I take advantage of this question to ask for some additional details.

I’m in the same situation. I have 5 samples to compare (they have been run singularly) and I would like to analyze the beta-diversity.
After merging .fasta files, how can I obtain a common .name file and .group file? I’ve tried to obtain these two by merge.files command but the group file contains just one group, named “trim”, instead of 5.
When I’ve tried with, the group file contains 5 groups BUT just the unique sequences are listed.

Could you post the commands you ran?

Hello, thank you very much for replying!
I’ve followed the SOP in the wiki. And I’ve tried to merge files in different points of the procedure. But the problem is always the same.

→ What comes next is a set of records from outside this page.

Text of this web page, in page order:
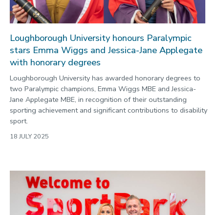
Loughborough University honours Paralympic
stars Emma Wiggs and Jessica-Jane Applegate
with honorary degrees
Loughborough University has awarded honorary degrees to
two Paralympic champions, Emma Wiggs MBE and Jessica-
Jane Applegate MBE, in recognition of their outstanding
sporting achievement and significant contributions to disability
sport.
18 JULY 2025
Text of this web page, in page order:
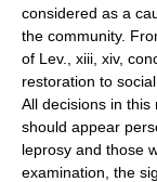
considered as a
the community.
of Lev., xiii, xiv,
restoration to
All decisions in
should appear
leprosy and those
examination, the
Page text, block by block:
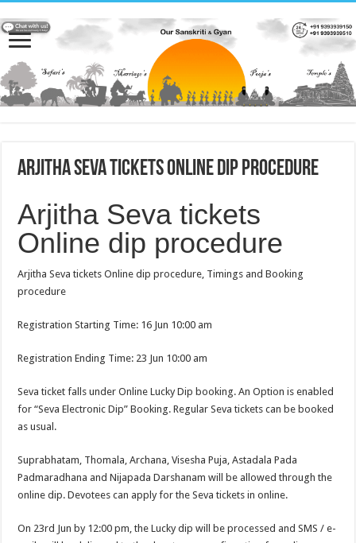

Last time, I tried as follows:

-sffinfo(sff=sample1.sff, flow=T)
-sffinfo(sff=sample2.sff, flow=T)
-sffinfo(sff=sample3.sff, flow=T)
-sffinfo(sff=sample4.sff, flow=T)
-sffinfo(sff=sample5.sff, flow=T)

trim.flows(flow=sample1.flow, minflows=360, maxflows=720, fasta=T, processors=6)
trim.flows(flow=sample2.flow, minflows=360, maxflows=720, fasta=T, processors=6)
trim.flows(flow=sample3.flow, minflows=360, maxflows=720, fasta=T, processors=6)
trim.flows(flow=sample4.flow, minflows=360, maxflows=720, fasta=T, processors=6)
trim.flows(flow=sample5.flow, minflows=360, maxflows=720, fasta=T, processors=6)

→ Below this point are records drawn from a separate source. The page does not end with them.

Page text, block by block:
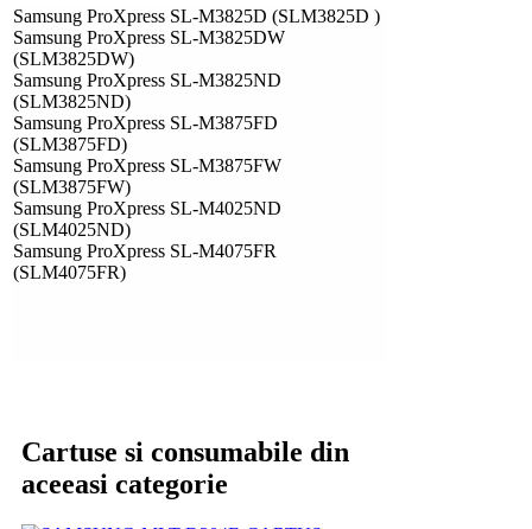
Samsung ProXpress SL-M3825D (SLM3825D )
Samsung ProXpress SL-M3825DW
(SLM3825DW)
Samsung ProXpress SL-M3825ND
(SLM3825ND)
Samsung ProXpress SL-M3875FD
(SLM3875FD)
Samsung ProXpress SL-M3875FW
(SLM3875FW)
Samsung ProXpress SL-M4025ND
(SLM4025ND)
Samsung ProXpress SL-M4075FR
(SLM4075FR)
Cartuse si consumabile din
aceeasi categorie

And then I went on with the other commands of the SOP (trim.seqs, unique.seqs, align.seqs, screen.seqs, filter.seqs, unique.seqs, chimera.uchime, remove.seqs, classify.seqs, dist.seqs, cluster) and calculated a-diversity indexes and rarefaction curves.

For the b-diversity I read that I need a .shared file. To do a shared file I need a group file with the list of the sequences and the names of each groups.

I did:

  • make.groups(fasta=sample1…fasta-sample2…fasta-sample3…fasta-sample4…fasta-sample5…fasta, groups=sample1-sample2-sample3–sampl4-sample5)
  • merge.files(name=sample1…names-name=sample2…names-name=sample3…names-name=sample4…names-name=sample5…names)
  • merge.files(list=sample1…list-list=sample2…list-list=sample3…list-list=sample4…list-list=sample5…list)

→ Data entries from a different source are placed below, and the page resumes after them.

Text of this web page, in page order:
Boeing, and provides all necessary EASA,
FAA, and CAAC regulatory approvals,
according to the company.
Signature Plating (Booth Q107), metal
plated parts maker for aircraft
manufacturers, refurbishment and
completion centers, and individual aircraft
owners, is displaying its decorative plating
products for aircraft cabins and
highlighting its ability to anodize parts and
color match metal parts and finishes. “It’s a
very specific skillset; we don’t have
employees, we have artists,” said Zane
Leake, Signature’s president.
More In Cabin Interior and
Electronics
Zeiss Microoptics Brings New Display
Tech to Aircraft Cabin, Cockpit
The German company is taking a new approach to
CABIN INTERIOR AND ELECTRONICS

When I did this I was really carefull at using the .fasta, .list and .names files from the same stage, to avoid any problems. Indeed with summary.seqs I checked all steps BUT I also noticed that the group files had just the unique sequences.

I did make.shared with the merged.list file and the merged.nemes and the group file but mothur told that the number of sequences in the name files was graeter than in the group file “please, correct”.

Anyway, since I tried in many different ways, for curiosity, I made a group file at the very beginning (after shhhinfo). Running summary.seqs on the 5 .fasta files I saw that, also this time, the number of the sequences in the group file was just the sum of the unique sequences in the 5 fasta.files.

So, now, I’m asking. How can I do to analyse the beta-diversity when my samples were run separately?

Okay, a few things… If you want to make.groups with all the sequences you need to run deunique.seqs on each fasta file first.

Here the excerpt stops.